PERF07 - How do you monitor your resources to ensure they are performing?
Best Practices
Best Practices
This question includes the following best practices:
- PERF07-BP01: Establish key performance indicators (KPIs) to measure workload health and performance
- PERF07-BP02: Use monitoring solutions to understand where performance is most critical
- PERF07-BP03: Define a process to improve workload performance
- PERF07-BP04: Load test your workload
- PERF07-BP05: Use automation to proactively remediate performance-related issues
- PERF07-BP06: Keep your workload and services up-to-date
- PERF07-BP07: Review metrics at regular intervals
Key Concepts
Performance Architecture Fundamentals
Performance telemetry: Use this concept to guide architecture and operating decisions for this question area. Define measurable targets, assign clear ownership, and review results regularly against expected business outcomes.
Resource-level KPIs: Use this concept to guide architecture and operating decisions for this question area. Define measurable targets, assign clear ownership, and review results regularly against expected business outcomes.
Alert design: Use this concept to guide architecture and operating decisions for this question area. Define measurable targets, assign clear ownership, and review results regularly against expected business outcomes.
Optimization and Operations
Capacity forecasting: Use this concept to guide architecture and operating decisions for this question area.

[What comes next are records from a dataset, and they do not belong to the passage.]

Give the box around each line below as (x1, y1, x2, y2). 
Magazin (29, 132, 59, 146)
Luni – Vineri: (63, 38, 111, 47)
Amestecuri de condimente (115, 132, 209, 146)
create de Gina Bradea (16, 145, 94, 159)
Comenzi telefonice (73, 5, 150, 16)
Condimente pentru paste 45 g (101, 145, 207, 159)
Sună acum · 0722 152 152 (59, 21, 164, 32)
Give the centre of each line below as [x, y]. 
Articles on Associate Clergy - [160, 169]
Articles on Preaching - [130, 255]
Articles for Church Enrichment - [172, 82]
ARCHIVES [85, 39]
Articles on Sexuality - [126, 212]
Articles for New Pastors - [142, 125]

Define measurable targets, assign clear ownership, and review results regularly against expected business outcomes.
Trend analysis: Use this concept to guide architecture and operating decisions for this question area. Define measurable targets, assign clear ownership, and review results regularly against expected business outcomes.

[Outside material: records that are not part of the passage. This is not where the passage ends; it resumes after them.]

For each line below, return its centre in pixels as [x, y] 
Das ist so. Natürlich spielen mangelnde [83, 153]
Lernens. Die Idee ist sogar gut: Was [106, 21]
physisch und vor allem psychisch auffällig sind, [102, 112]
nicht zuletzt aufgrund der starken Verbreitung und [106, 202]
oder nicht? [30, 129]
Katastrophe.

Automated response: Use this concept to guide architecture and operating decisions for this question area. Define measurable targets, assign clear ownership, and review results regularly against expected business outcomes.
Implementation Approach
1. Define monitoring strategy
- Select KPIs for compute, storage, database, and network layers
- Set service-level thresholds and alert severities
- Define dashboard standards for each ownership team
- Establish retention and granularity requirements
2. Instrument resources and services
- Enable native service metrics and logs
- Collect custom application metrics where needed
- Configure tracing for critical workflows
- Capture dependency and downstream performance signals
3. Automate detection and response
- Use alarms and event rules for threshold breaches
- Trigger automated remediation for known issues
- Escalate severe events to incident workflows
- Track alert quality and response times
4. Review and optimize
- Run periodic capacity and trend reviews
- Tune thresholds to minimize false positives
- Identify recurring hotspots and optimize proactively
- Expand monitoring scope for newly launched components
AWS Services to Consider
Amazon CloudWatch
Collects metrics, logs, alarms, and dashboards so teams can detect issues early and track operational outcomes.
AWS X-Ray
Traces distributed requests to identify latency bottlenecks and dependency failures across microservices.
Amazon EventBridge
Routes events between services and triggers automated responses for operational events.
AWS Lambda
Runs event-driven code without managing servers, ideal for automation and on-demand operational workflows.
AWS Systems Manager
Provides operational automation, inventory, and runbooks to reduce manual effort and improve day-2 operations.
Common Challenges and Solutions
Challenge: Too many low-value alarms
Solution: Refine thresholds using historical data and remove alerts without clear operator actions.
Challenge: Missing application-level metrics
Solution: Instrument business-critical paths beyond infrastructure metrics to catch user-impact issues.
Challenge: Reactive capacity planning
Solution: Use trend analysis and forecast windows to scale before resource saturation occurs.